*Input data*.
Segment Open

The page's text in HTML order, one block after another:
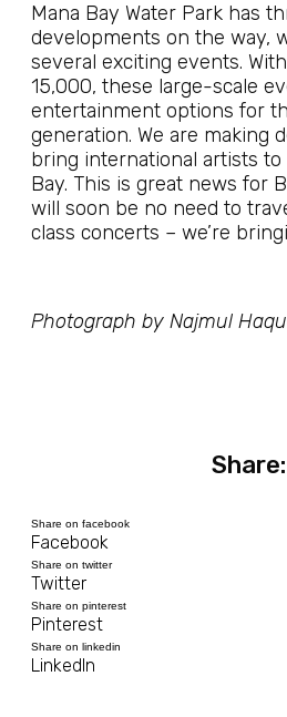
Mana Bay Water Park has
developments on the way,
several exciting events.
15,000, these large-scale
entertainment options for
generation. We are making
bring international artists
Bay. This is great news for
will soon be no need to
class concerts – we’re
Photograph by Najmul
Share:
Share on facebook
Facebook
Share on twitter
Twitter
Share on pinterest
Pinterest
Share on linkedin
LinkedIn
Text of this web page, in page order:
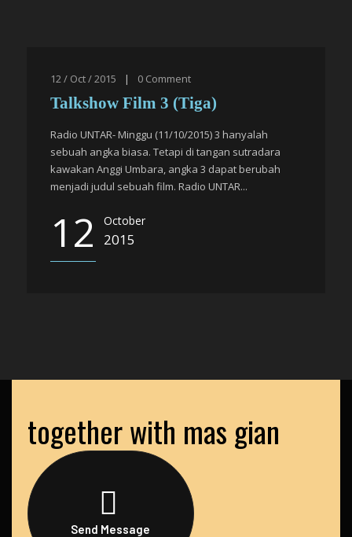
12 / Oct / 2015 | 0 Comment
Talkshow Film 3 (Tiga)
Radio UNTAR- Minggu (11/10/2015) 3 hanyalah
sebuah angka biasa. Tetapi di tangan sutradara
kawakan Anggi Umbara, angka 3 dapat berubah
menjadi judul sebuah film. Radio UNTAR...
12 October
2015
together with mas gian
Send Message
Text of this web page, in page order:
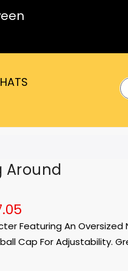
Around
Featuring An Oversized
Cap For Adjustability.
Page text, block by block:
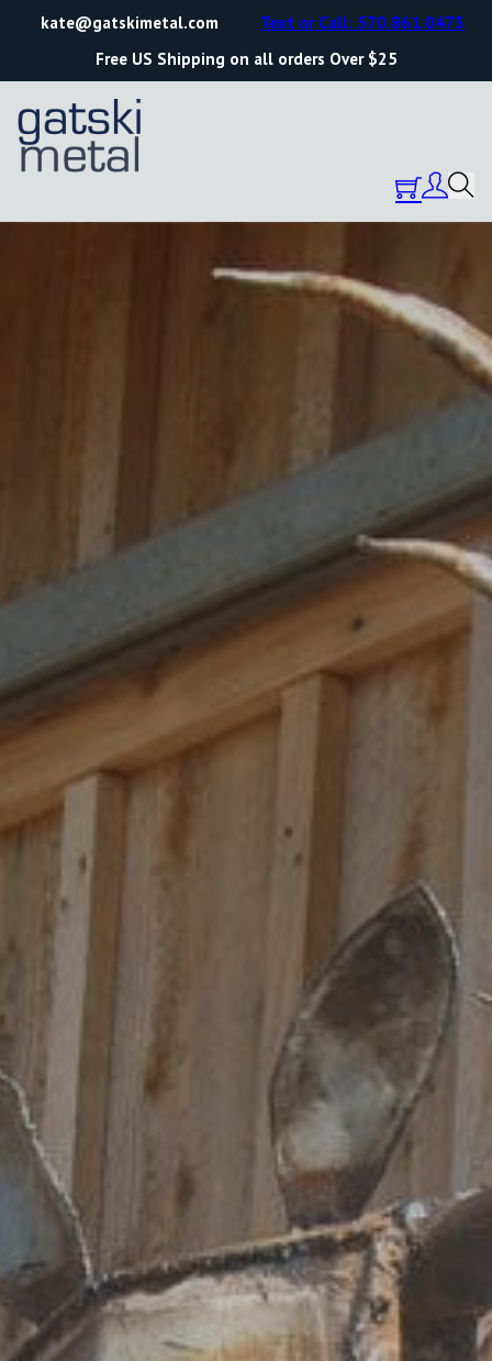
kate@gatskimetal.com
Free US Shipping on all orders Over $25
Text or Call: 570.861.0473

Segment Closed

Every entry is to be reproduced word for word, and no image is carried over.

*Result for this exercise*.
The page's text in HTML order, one block after another:
Mana Bay Water Park has
developments on the way,
several exciting events.
15,000, these large-scale
entertainment options for
generation. We are making
bring international artists
Bay. This is great news for
will soon be no need to
class concerts – we’re
Photograph by Najmul
Share:
Share on facebook
Facebook
Share on twitter
Twitter
Share on pinterest
Pinterest
Share on linkedin
LinkedIn
Text of this web page, in page order:
12 / Oct / 2015 | 0 Comment
Talkshow Film 3 (Tiga)
Radio UNTAR- Minggu (11/10/2015) 3 hanyalah
sebuah angka biasa. Tetapi di tangan sutradara
kawakan Anggi Umbara, angka 3 dapat berubah
menjadi judul sebuah film. Radio UNTAR...
12 October
2015
together with mas gian
Send Message
Text of this web page, in page order:
Around
Featuring An Oversized
Cap For Adjustability.
Page text, block by block:
kate@gatskimetal.com
Free US Shipping on all orders Over $25
Text or Call: 570.861.0473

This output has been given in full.